Nutritional information
Calories
380
Protein
28g
Carbs
8g
Fat
27g

Frequently Asked Questions About Roasted Veal and Baked Leeks

Can I use chicken instead of veal? Yeah. Chicken breast dries out though. Use thighs or a whole chicken cut into pieces. Cook it less — maybe thirty-five minutes instead of fifty. Check the temperature. Chicken’s done at 74 degrees Celsius. Leftovers are good cold too.

What if I don’t have Dijon mustard? Grainy mustard works. Yellow mustard’s too mild and tastes flat. Whole grain changes the texture but flavor’s similar. Dijon’s best for this though. Worth getting.

How do I know the veal’s actually cooked through? Probe thermometer to 54 degrees Celsius for medium-rare. No thermometer? Cut into the thickest part. Should be pink inside, not red. Gray all the way through means it’s overcooked.

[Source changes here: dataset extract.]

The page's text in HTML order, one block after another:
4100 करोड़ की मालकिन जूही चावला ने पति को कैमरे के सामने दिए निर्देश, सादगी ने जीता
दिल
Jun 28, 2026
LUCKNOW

Do I have to use cream or coconut milk for the leeks? Cream and coconut milk are different. Cream makes it richer. Coconut milk’s lighter and has earthier flavor. You could use just stock if you wanted. Leeks still get tender. Just less sauce and it’s thinner. Not as good but it works.

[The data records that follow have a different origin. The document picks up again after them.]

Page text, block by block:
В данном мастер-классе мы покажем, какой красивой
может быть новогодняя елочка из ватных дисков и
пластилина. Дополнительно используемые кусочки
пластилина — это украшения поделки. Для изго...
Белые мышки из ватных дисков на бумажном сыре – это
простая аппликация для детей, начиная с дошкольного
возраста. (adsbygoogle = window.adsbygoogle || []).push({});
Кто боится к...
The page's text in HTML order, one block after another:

Can I prep this ahead? Trim and slice the leeks in the morning. Keep them in water so they don’t oxidize. Pat the veal dry and rub it with mustard, salt, and pepper an hour before you cook. Can’t sear it ahead — it’ll be cold. The actual cooking has to happen when you’re ready to eat.

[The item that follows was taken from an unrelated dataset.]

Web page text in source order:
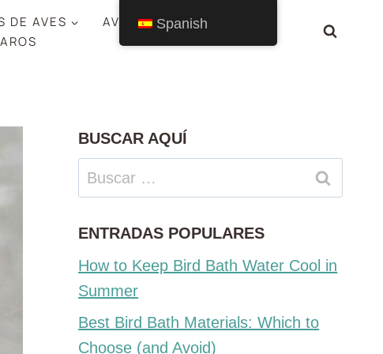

How long does it keep? Three days in the fridge covered. Veal stays tender. Leeks get softer. Reheats fine at 160 degrees Celsius for twenty minutes, covered. Sauce can break if you overheat it. Low and slow if you’re reheating. Honestly better the next day cold with the sauce on the side.

What potatoes work best? Waxy potatoes hold their shape — Yukon Gold, Charlotte. Russets get mealy and fall apart if you’re boiling them. Roasted russets work fine. Boil or steam the waxy ones. Just plain, salted. The sauce is the star here.